(Saved entries)

.....

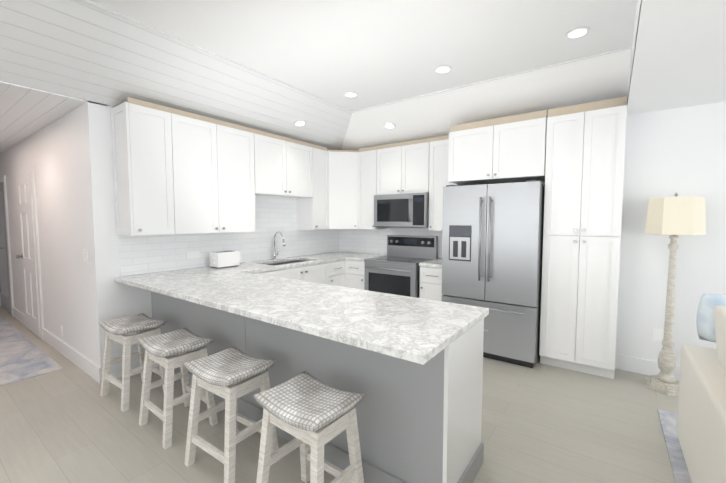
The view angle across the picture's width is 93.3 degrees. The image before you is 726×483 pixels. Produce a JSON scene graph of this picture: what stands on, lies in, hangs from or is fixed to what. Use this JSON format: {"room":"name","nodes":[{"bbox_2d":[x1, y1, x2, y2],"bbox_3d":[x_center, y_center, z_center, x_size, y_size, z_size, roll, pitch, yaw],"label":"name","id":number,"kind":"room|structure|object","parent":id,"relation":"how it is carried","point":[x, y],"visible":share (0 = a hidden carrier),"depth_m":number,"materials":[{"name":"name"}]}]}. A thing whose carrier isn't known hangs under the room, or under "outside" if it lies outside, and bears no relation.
{"room":"kitchen","nodes":[
{"label":"kitchen","id":0,"kind":"room"},
{"bbox_2d":[0,101,118,366],"bbox_3d":[-4.172,-0.242,4.372,4.700,2.800,0.140,3,4,36],"label":"wall","id":1,"kind":"structure","parent":0,"point":[68,155],"depth_m":3.28,"materials":[{"name":"paint"}]},
{"bbox_2d":[0,182,11,314],"bbox_3d":[-5.602,0.101,5.293,0.830,1.978,0.079,3,4,36],"label":"hall door","id":2,"kind":"structure","parent":1,"relation":"in","point":[5,297],"depth_m":5.22,"materials":[{"name":"white wood"}]},
{"bbox_2d":[0,164,43,339],"bbox_3d":[-4.908,0.091,4.826,2.670,2.079,0.020,3,4,36],"label":"door frame","id":3,"kind":"structure","parent":1,"relation":"attached to","point":[26,169],"depth_m":4.10,"materials":[{"name":"white wood"}]},
{"bbox_2d":[16,172,40,337],"bbox_3d":[-4.211,0.163,4.284,0.730,1.978,0.085,3,4,36],"label":"hall door","id":4,"kind":"structure","parent":1,"relation":"in","point":[27,246],"depth_m":4.27,"materials":[{"name":"white wood"}]},
{"bbox_2d":[1,307,101,382],"bbox_3d":[-4.212,1.090,4.387,4.716,0.140,0.016,3,4,36],"label":"baseboard","id":5,"kind":"structure","parent":1,"relation":"attached to","point":[92,369],"depth_m":3.48,"materials":[{"name":"white wood"}]},
{"bbox_2d":[82,249,88,262],"bbox_3d":[-2.500,0.129,3.087,0.140,0.120,0.010,3,4,36],"label":"switch plate","id":6,"kind":"object","parent":1,"relation":"attached to","point":[85,256],"visible":1,"depth_m":3.07,"materials":[{"name":"white plastic"}]},
{"bbox_2d":[107,105,338,356],"bbox_3d":[-1.364,-0.241,4.363,0.140,2.800,3.140,3,4,36],"label":"wall","id":7,"kind":"structure","parent":0,"point":[131,300],"depth_m":3.15,"materials":[{"name":"paint"}]},
{"bbox_2d":[102,357,139,377],"bbox_3d":[-2.174,1.164,3.196,0.016,0.140,0.414,3,4,36],"label":"baseboard","id":8,"kind":"structure","parent":7,"relation":"attached to","point":[115,369],"depth_m":3.12,"materials":[{"name":"white"}]},
{"bbox_2d":[110,97,185,235],"bbox_3d":[-1.958,-0.628,3.112,0.330,1.128,0.420,3,4,36],"label":"upper cabinet","id":9,"kind":"object","parent":7,"relation":"attached to","point":[176,171],"depth_m":3.00,"materials":[{"name":"white wood"}]},
{"bbox_2d":[186,251,199,258],"bbox_3d":[-1.802,0.144,3.641,0.005,0.080,0.140,3,4,36],"label":"electrical outlet plate","id":10,"kind":"object","parent":7,"relation":"attached to","point":[193,254],"depth_m":3.64,"materials":[{"name":"white plastic"}]},
{"bbox_2d":[182,111,225,233],"bbox_3d":[-1.741,-0.647,3.412,0.329,1.128,0.560,3,4,36],"label":"upper cabinet","id":11,"kind":"object","parent":7,"relation":"attached to","point":[203,138],"depth_m":3.38,"materials":[{"name":"white wood"}]},
{"bbox_2d":[119,196,338,275],"bbox_3d":[-1.292,-0.168,4.340,0.008,0.813,3.100,3,4,36],"label":"backsplash","id":12,"kind":"structure","parent":7,"relation":"attached to","point":[141,254],"depth_m":4.13,"materials":[{"name":"white tile"}]},
{"bbox_2d":[226,122,261,232],"bbox_3d":[-1.480,-0.669,3.772,0.329,1.128,0.571,3,4,36],"label":"upper cabinet","id":13,"kind":"object","parent":7,"relation":"attached to","point":[243,145],"depth_m":3.74,"materials":[{"name":"white wood"}]},
{"bbox_2d":[262,133,293,196],"bbox_3d":[-1.194,-0.911,4.153,0.329,0.693,0.524,3,4,36],"label":"upper cabinet","id":14,"kind":"object","parent":7,"relation":"attached to","point":[277,181],"depth_m":4.11,"materials":[{"name":"white wood"}]},
{"bbox_2d":[286,138,309,200],"bbox_3d":[-0.958,-0.931,4.478,0.329,0.693,0.523,3,4,36],"label":"upper cabinet","id":15,"kind":"object","parent":7,"relation":"attached to","point":[299,150],"depth_m":4.43,"materials":[{"name":"white wood"}]},
{"bbox_2d":[297,143,329,229],"bbox_3d":[-0.697,-0.734,4.821,0.365,1.128,0.437,3,4,36],"label":"upper cabinet","id":16,"kind":"object","parent":7,"relation":"attached to","point":[313,212],"depth_m":4.73,"materials":[{"name":"white wood"}]},
{"bbox_2d":[330,150,357,228],"bbox_3d":[-0.310,-0.751,5.094,0.671,1.128,0.670,3,4,36],"label":"upper cabinet","id":17,"kind":"object","parent":7,"relation":"attached to","point":[343,163],"depth_m":4.91,"materials":[{"name":"white wood"}]},
{"bbox_2d":[358,145,388,228],"bbox_3d":[0.145,-0.742,4.952,0.447,1.128,0.366,3,4,36],"label":"upper cabinet","id":18,"kind":"object","parent":7,"relation":"attached to","point":[370,158],"depth_m":4.83,"materials":[{"name":"white wood"}]},
{"bbox_2d":[339,227,441,257],"bbox_3d":[0.473,-0.021,4.979,2.070,0.438,0.009,3,4,36],"label":"backsplash","id":19,"kind":"structure","parent":7,"relation":"attached to","point":[374,241],"depth_m":5.20,"materials":[{"name":"white tile"}]},
{"bbox_2d":[382,142,405,194],"bbox_3d":[0.469,-0.966,4.725,0.448,0.653,0.330,3,4,36],"label":"upper cabinet","id":20,"kind":"object","parent":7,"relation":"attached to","point":[393,156],"depth_m":4.57,"materials":[{"name":"white wood"}]},
{"bbox_2d":[429,137,464,230],"bbox_3d":[1.042,-0.703,4.326,0.429,1.128,0.330,3,4,36],"label":"upper cabinet","id":21,"kind":"object","parent":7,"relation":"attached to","point":[437,145],"depth_m":4.23,"materials":[{"name":"white wood"}]},
{"bbox_2d":[498,113,547,182],"bbox_3d":[1.690,-0.940,3.656,0.540,0.573,0.630,3,4,36],"label":"upper cabinet","id":22,"kind":"object","parent":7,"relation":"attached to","point":[522,158],"depth_m":3.37,"materials":[{"name":"white wood"}]},
{"bbox_2d":[0,307,678,482],"bbox_3d":[-1.403,1.377,1.300,12.900,0.050,8.900,3,4,36],"label":"floor","id":23,"kind":"structure","parent":0,"point":[541,423],"depth_m":2.30,"materials":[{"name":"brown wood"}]},
{"bbox_2d":[0,317,62,385],"bbox_3d":[-4.339,1.189,3.821,2.980,0.010,0.850,3,4,36],"label":"rug","id":24,"kind":"object","parent":23,"relation":"on","point":[22,357],"visible":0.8,"depth_m":3.52,"materials":[{"name":"fabric"}]},
{"bbox_2d":[99,313,165,411],"bbox_3d":[-1.874,0.950,2.809,0.430,0.616,0.350,2,4,34],"label":"stool","id":25,"kind":"object","parent":23,"relation":"on","point":[142,325],"visible":0.92,"depth_m":2.74,"materials":[{"name":"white wood"}]},
{"bbox_2d":[137,328,217,448],"bbox_3d":[-1.298,0.976,2.394,0.430,0.616,0.350,3,5,38],"label":"stool","id":26,"kind":"object","parent":23,"relation":"on","point":[160,349],"visible":0.96,"depth_m":2.33,"materials":[{"name":"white wood"}]},
{"bbox_2d":[187,301,222,402],"bbox_3d":[-1.176,0.802,3.061,0.520,0.880,0.530,3,4,36],"label":"base cabinet","id":27,"kind":"object","parent":23,"relation":"on","point":[203,321],"depth_m":2.77,"materials":[{"name":"grey wood"}]},
{"bbox_2d":[142,271,488,364],"bbox_3d":[-0.493,0.384,2.350,2.407,0.038,0.864,3,4,36],"label":"countertop","id":28,"kind":"structure","parent":27,"relation":"on","point":[418,330],"depth_m":1.96,"materials":[{"name":"stone"}]},
{"bbox_2d":[184,346,278,482],"bbox_3d":[-0.772,0.999,2.013,0.430,0.616,0.350,2,4,35],"label":"stool","id":29,"kind":"object","parent":23,"relation":"on","point":[222,373],"visible":0.92,"depth_m":1.94,"materials":[{"name":"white wood"}]},
{"bbox_2d":[219,310,258,421],"bbox_3d":[-0.828,0.817,2.809,0.584,0.880,0.530,3,4,36],"label":"base cabinet","id":30,"kind":"object","parent":23,"relation":"on","point":[238,331],"depth_m":2.49,"materials":[{"name":"grey wood"}]},
{"bbox_2d":[252,269,278,276],"bbox_3d":[-1.353,0.755,3.805,0.597,0.880,0.510,3,4,36],"label":"base cabinet","id":31,"kind":"object","parent":23,"relation":"on","point":[274,273],"depth_m":3.76,"materials":[{"name":"white wood"}]},
{"bbox_2d":[255,319,302,447],"bbox_3d":[-0.454,0.834,2.539,0.584,0.880,0.530,3,4,36],"label":"base cabinet","id":32,"kind":"object","parent":23,"relation":"on","point":[283,345],"depth_m":2.25,"materials":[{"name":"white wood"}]},
{"bbox_2d":[272,262,306,281],"bbox_3d":[-1.103,0.734,4.151,0.597,0.880,0.585,3,4,36],"label":"base cabinet","id":33,"kind":"object","parent":23,"relation":"on","point":[299,273],"depth_m":4.05,"materials":[{"name":"white wood"}]},
{"bbox_2d":[287,260,326,283],"bbox_3d":[-0.830,0.710,4.527,0.597,0.880,0.585,3,4,36],"label":"base cabinet","id":34,"kind":"object","parent":23,"relation":"on","point":[316,273],"depth_m":4.36,"materials":[{"name":"white wood"}]},
{"bbox_2d":[253,371,364,482],"bbox_3d":[-0.254,1.023,1.639,0.430,0.616,0.350,3,4,38],"label":"stool","id":35,"kind":"object","parent":23,"relation":"on","point":[307,410],"visible":1,"depth_m":1.60,"materials":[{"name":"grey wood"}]},
{"bbox_2d":[303,332,338,466],"bbox_3d":[-0.080,0.851,2.269,0.584,0.880,0.530,3,4,36],"label":"base cabinet","id":36,"kind":"object","parent":23,"relation":"on","point":[320,355],"depth_m":2.01,"materials":[{"name":"white wood"}]},
{"bbox_2d":[327,260,346,286],"bbox_3d":[-0.581,0.692,4.818,0.657,0.880,0.420,3,4,36],"label":"base cabinet","id":37,"kind":"object","parent":23,"relation":"on","point":[336,270],"depth_m":4.67,"materials":[{"name":"white wood"}]},
{"bbox_2d":[114,251,365,288],"bbox_3d":[-1.056,0.271,4.159,0.630,0.038,3.140,3,4,36],"label":"countertop","id":38,"kind":"structure","parent":37,"relation":"on","point":[132,280],"depth_m":3.63,"materials":[{"name":"stone"}]},
{"bbox_2d":[209,250,239,267],"bbox_3d":[-1.518,0.194,3.749,0.160,0.166,0.278,3,4,36],"label":"toaster","id":39,"kind":"object","parent":38,"relation":"on","point":[223,259],"visible":1,"depth_m":3.68,"materials":[{"name":"white plastic"}]},
{"bbox_2d":[272,231,284,259],"bbox_3d":[-1.065,0.053,4.396,0.236,0.365,0.095,3,4,36],"label":"faucet","id":40,"kind":"object","parent":38,"relation":"on","point":[274,255],"visible":1,"depth_m":4.42,"materials":[{"name":"silver metal"}]},
{"bbox_2d":[266,260,303,265],"bbox_3d":[-0.940,0.373,4.304,0.400,0.180,0.760,3,4,36],"label":"sink","id":41,"kind":"object","parent":38,"relation":"in","point":[281,263],"visible":0.02,"depth_m":4.53,"materials":[{"name":"silver metal"}]},
{"bbox_2d":[346,253,386,260],"bbox_3d":[0.073,0.225,4.905,0.322,0.038,0.604,3,4,36],"label":"countertop","id":42,"kind":"structure","parent":37,"relation":"on","point":[348,257],"depth_m":4.82,"materials":[{"name":"stone"}]},
{"bbox_2d":[347,260,364,289],"bbox_3d":[0.039,0.685,4.935,0.370,0.880,0.657,3,4,36],"label":"base cabinet","id":43,"kind":"object","parent":23,"relation":"on","point":[355,269],"depth_m":4.69,"materials":[{"name":"white wood"}]},
{"bbox_2d":[364,235,437,297],"bbox_3d":[0.491,0.541,4.552,0.756,1.215,0.697,3,4,36],"label":"range","id":44,"kind":"object","parent":23,"relation":"on","point":[396,270],"visible":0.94,"depth_m":4.43,"materials":[{"name":"silver metal"}]},
{"bbox_2d":[339,319,486,482],"bbox_3d":[0.301,0.869,1.981,0.614,0.880,0.550,3,4,36],"label":"base cabinet","id":45,"kind":"object","parent":23,"relation":"on","point":[418,423],"depth_m":1.74,"materials":[{"name":"white wood"}]},
{"bbox_2d":[419,266,441,300],"bbox_3d":[0.994,0.726,4.282,0.345,0.880,0.597,3,4,36],"label":"base cabinet","id":46,"kind":"object","parent":23,"relation":"on","point":[430,277],"depth_m":4.04,"materials":[{"name":"white wood"}]},
{"bbox_2d":[419,258,441,267],"bbox_3d":[0.989,0.266,4.246,0.355,0.038,0.600,3,4,36],"label":"countertop","id":47,"kind":"structure","parent":46,"relation":"on","point":[437,263],"depth_m":4.06,"materials":[{"name":"stone"}]},
{"bbox_2d":[442,180,544,367],"bbox_3d":[1.450,0.294,3.764,0.942,1.805,0.821,3,4,36],"label":"fridge","id":48,"kind":"object","parent":23,"relation":"on","point":[492,245],"visible":0.81,"depth_m":3.40,"materials":[{"name":"silver metal"}]},
{"bbox_2d":[539,96,626,378],"bbox_3d":[2.149,-0.016,3.364,0.600,2.475,0.655,3,4,36],"label":"pantry","id":49,"kind":"object","parent":23,"relation":"on","point":[584,171],"visible":1,"depth_m":3.11,"materials":[{"name":"white wood"}]},
{"bbox_2d":[658,409,691,482],"bbox_3d":[2.447,1.388,0.624,2.670,0.011,2.920,3,4,36],"label":"living room rug","id":50,"kind":"object","parent":23,"relation":"on","point":[668,420],"visible":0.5,"depth_m":2.15,"materials":[{"name":"fabric"}]},
{"bbox_2d":[677,306,725,482],"bbox_3d":[1.734,0.882,0.930,1.020,0.956,2.330,3,4,36],"label":"sofa","id":51,"kind":"object","parent":50,"relation":"on","point":[701,426],"visible":1,"depth_m":1.72,"materials":[{"name":"white fabric"}]},
{"bbox_2d":[696,294,725,342],"bbox_3d":[2.179,0.452,1.885,0.500,0.300,0.150,3,8,36],"label":"pillow","id":52,"kind":"object","parent":51,"relation":"on","point":[705,322],"visible":0.62,"depth_m":1.98,"materials":[{"name":"blue fabric"}]},
{"bbox_2d":[645,193,705,395],"bbox_3d":[2.576,0.425,2.870,0.376,1.655,0.326,3,4,36],"label":"floor lamp","id":53,"kind":"object","parent":23,"relation":"on","point":[674,217],"visible":1,"depth_m":2.83,"materials":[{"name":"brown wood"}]},
{"bbox_2d":[0,0,725,153],"bbox_3d":[-1.461,-1.288,1.053,13.300,0.500,9.100,3,4,36],"label":"ceiling","id":54,"kind":"structure","parent":0,"point":[279,67],"depth_m":2.58,"materials":[{"name":"paint"}]},
{"bbox_2d":[294,120,305,125],"bbox_3d":[-0.750,-1.405,4.080,0.145,0.044,0.150,3,4,36],"label":"ceiling light","id":55,"kind":"object","parent":54,"relation":"attached to","point":[300,123],"visible":1,"depth_m":4.06,"materials":[{"name":"white"}]},
{"bbox_2d":[344,92,357,96],"bbox_3d":[-0.125,-1.508,3.521,0.150,0.007,0.150,3,4,36],"label":"recessed light","id":56,"kind":"object","parent":54,"relation":"in","point":[350,94],"visible":1,"depth_m":3.50,"materials":[{"name":"white plastic"}]},
{"bbox_2d":[384,122,395,128],"bbox_3d":[0.331,-1.439,4.259,0.150,0.046,0.144,3,4,36],"label":"ceiling light","id":57,"kind":"object","parent":54,"relation":"attached to","point":[388,125],"visible":1,"depth_m":4.25,"materials":[{"name":"white plastic"}]},
{"bbox_2d":[434,65,451,72],"bbox_3d":[0.685,-1.471,2.936,0.150,0.007,0.150,3,4,36],"label":"recessed light","id":58,"kind":"object","parent":54,"relation":"in","point":[443,69],"visible":1,"depth_m":2.92,"materials":[{"name":"white plastic"}]},
{"bbox_2d":[565,27,590,38],"bbox_3d":[1.479,-1.435,2.362,0.150,0.007,0.150,3,4,36],"label":"recessed light","id":59,"kind":"object","parent":54,"relation":"in","point":[578,32],"visible":1,"depth_m":2.35,"materials":[{"name":"white plastic"}]},
{"bbox_2d":[406,138,429,193],"bbox_3d":[0.735,-0.954,4.533,0.448,0.653,0.330,3,4,36],"label":"upper cabinet","id":60,"kind":"object","parent":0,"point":[417,152],"depth_m":4.36,"materials":[{"name":"white wood"}]},
{"bbox_2d":[374,193,428,227],"bbox_3d":[0.564,-0.410,4.611,0.768,0.435,0.458,3,4,36],"label":"microwave","id":61,"kind":"object","parent":60,"relation":"attached to","point":[409,210],"visible":0.98,"depth_m":4.43,"materials":[{"name":"silver metal"}]},
{"bbox_2d":[446,121,509,184],"bbox_3d":[1.349,-0.955,3.902,0.540,0.573,0.630,3,4,36],"label":"upper cabinet","id":62,"kind":"object","parent":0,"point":[472,151],"depth_m":3.66,"materials":[{"name":"white wood"}]},
{"bbox_2d":[616,101,725,365],"bbox_3d":[4.389,-0.099,2.072,4.528,2.800,0.390,3,4,36],"label":"wall","id":63,"kind":"structure","parent":0,"point":[681,151],"depth_m":3.04,"materials":[{"name":"paint"}]},
{"bbox_2d":[615,354,679,380],"bbox_3d":[4.271,1.239,1.990,4.526,0.140,0.016,3,4,36],"label":"baseboard","id":64,"kind":"structure","parent":63,"relation":"attached to","point":[622,362],"depth_m":3.20,"materials":[{"name":"white wood"}]},
{"bbox_2d":[652,328,662,341],"bbox_3d":[2.685,0.851,3.122,0.070,0.115,0.006,3,4,36],"label":"electrical outlet plate","id":65,"kind":"object","parent":63,"relation":"attached to","point":[657,334],"depth_m":3.12,"materials":[{"name":"white plastic"}]}
]}

.....

Problem to work on
The expected answer is a copy of every line in the entries that holds the word "tile".

Solution
{"bbox_2d":[119,196,338,275],"bbox_3d":[-1.292,-0.168,4.340,0.008,0.813,3.100,3,4,36],"label":"backsplash","id":12,"kind":"structure","parent":7,"relation":"attached to","point":[141,254],"depth_m":4.13,"materials":[{"name":"white tile"}]},
{"bbox_2d":[339,227,441,257],"bbox_3d":[0.473,-0.021,4.979,2.070,0.438,0.009,3,4,36],"label":"backsplash","id":19,"kind":"structure","parent":7,"relation":"attached to","point":[374,241],"depth_m":5.20,"materials":[{"name":"white tile"}]},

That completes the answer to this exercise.